Huawei's server product line will be sold to the State-owned Assets Supervision and Administration Commission of Suzhou, Yicai.com reported Friday.
The report said Huawei's x86 servers could not continue to be produced due to problems with the supply of chips from Intel. However, Huawei will retain the server business with its own chip Kunpeng, according to the report.
Huawei did not respond to this, according to the report. However, Huawei internal sources close to the server business said the company will not give up the server business, but the business is affected by production disruptions.
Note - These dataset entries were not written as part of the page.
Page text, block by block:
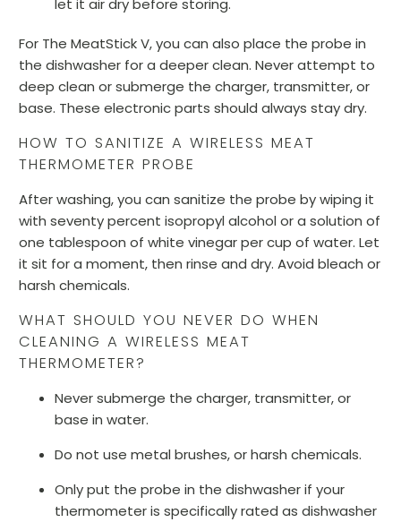
let it air dry before storing.
For The MeatStick V, you can also place the probe in
the dishwasher for a deeper clean. Never attempt to
deep clean or submerge the charger, transmitter, or
base. These electronic parts should always stay dry.
HOW TO SANITIZE A WIRELESS MEAT
THERMOMETER PROBE
After washing, you can sanitize the probe by wiping it
with seventy percent isopropyl alcohol or a solution of
one tablespoon of white vinegar per cup of water. Let
it sit for a moment, then rinse and dry. Avoid bleach or
harsh chemicals.
WHAT SHOULD YOU NEVER DO WHEN
CLEANING A WIRELESS MEAT
THERMOMETER?
Never submerge the charger, transmitter, or
base in water.
Do not use metal brushes, or harsh chemicals.
Only put the probe in the dishwasher if your
thermometer is specifically rated as dishwasher
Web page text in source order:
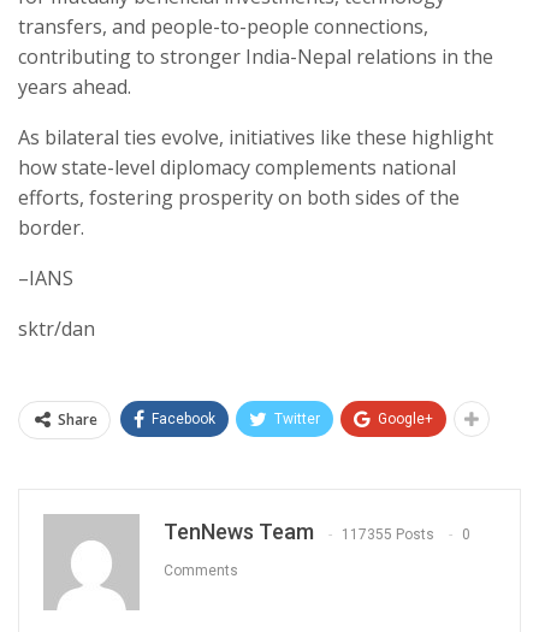
transfers, and people-to-people connections,
contributing to stronger India-Nepal relations in the
years ahead.
As bilateral ties evolve, initiatives like these highlight
how state-level diplomacy complements national
efforts, fostering prosperity on both sides of the
border.
–IANS
sktr/dan
Share Facebook Twitter Google+
TenNews Team 117355 Posts 0
Comments
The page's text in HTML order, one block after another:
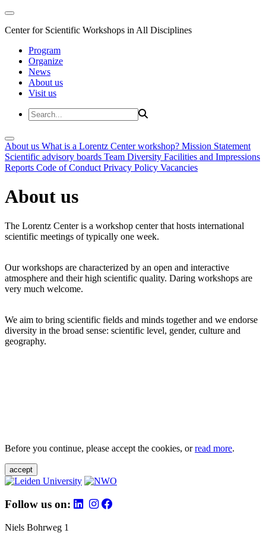
Center for Scientific Workshops in All Disciplines
Program
Organize
News
About us
Visit us
About us What is a Lorentz Center workshop? Mission Statement
Scientific advisory boards Team Diversity Facilities and Impressions
Reports Code of Conduct Privacy Policy Vacancies
About us
The Lorentz Center is a workshop center that hosts international
scientific meetings of typically one week.
Our workshops are characterized by an open and interactive
atmosphere and their high scientific quality. Daring workshops are
very much welcome.
We aim to bring scientific fields and minds together and we endorse
diversity in the broad sense: scientific level, gender, culture and
geography.
Before you continue, please accept the cookies, orread more.
accept
Follow us on:
Niels Bohrweg 1
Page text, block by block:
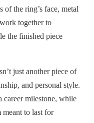
the ring’s face, metal
together to
the finished piece
just another piece of
and personal style.
career milestone, while
meant to last for
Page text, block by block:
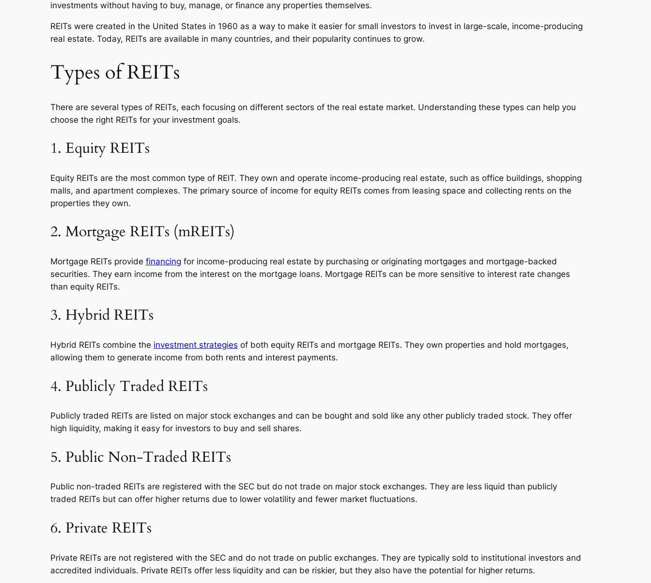
investments without having to buy, manage, or finance any properties themselves.
REITs were created in the United States in 1960 as a way to make it easier for small investors to invest in large-scale, income-producing
real estate. Today, REITs are available in many countries, and their popularity continues to grow.
Types of REITs
There are several types of REITs, each focusing on different sectors of the real estate market. Understanding these types can help you
choose the right REITs for your investment goals.
1. Equity REITs
Equity REITs are the most common type of REIT. They own and operate income-producing real estate, such as office buildings, shopping
malls, and apartment complexes. The primary source of income for equity REITs comes from leasing space and collecting rents on the
properties they own.
2. Mortgage REITs (mREITs)
Mortgage REITs provide financing for income-producing real estate by purchasing or originating mortgages and mortgage-backed
securities. They earn income from the interest on the mortgage loans. Mortgage REITs can be more sensitive to interest rate changes
than equity REITs.
3. Hybrid REITs
Hybrid REITs combine the investment strategies of both equity REITs and mortgage REITs. They own properties and hold mortgages,
allowing them to generate income from both rents and interest payments.
4. Publicly Traded REITs
Publicly traded REITs are listed on major stock exchanges and can be bought and sold like any other publicly traded stock. They offer
high liquidity, making it easy for investors to buy and sell shares.
5. Public Non-Traded REITs
Public non-traded REITs are registered with the SEC but do not trade on major stock exchanges. They are less liquid than publicly
traded REITs but can offer higher returns due to lower volatility and fewer market fluctuations.
6. Private REITs
Private REITs are not registered with the SEC and do not trade on public exchanges. They are typically sold to institutional investors and
accredited individuals. Private REITs offer less liquidity and can be riskier, but they also have the potential for higher returns.

Huawei has gradually gained a firm foothold in the server market over the past decade with the help of Intel's chips. Finance had been a core market for Huawei's servers, with customers including the Russian central bank, the Italian central bank, and Spain's Banco Santander.
Huawei ranked fifth in the global server market with a 4.9 percent share in the third quarter of 2020, but was replaced by IBM in the first quarter of this year, according to research firm IDC.
In September last year, Intel said it had permission from the US government to continue supplying specific products to Huawei, but did not specify which ones.
At the end of May this year, there was news that Intel's chip supply to Huawei was again in trouble. Intel's cooperation with Huawei has never fully resumed, Yicai said, citing several analysts who track the server industry.
This comes after Huawei's rotating chairman, Xu Zhijun, said that once Kunpeng grows, there will be other companies designing CPUs. While there are strong and weak players, this gives China another option, Xu said.
Xu said at the time that 12 partners had already launched the Kunpeng line of servers and PC products. In 2020, partner server shipments reached more than 50 percent of Kunpeng's server shipments, and this year they are expected to reach more than 80 percent.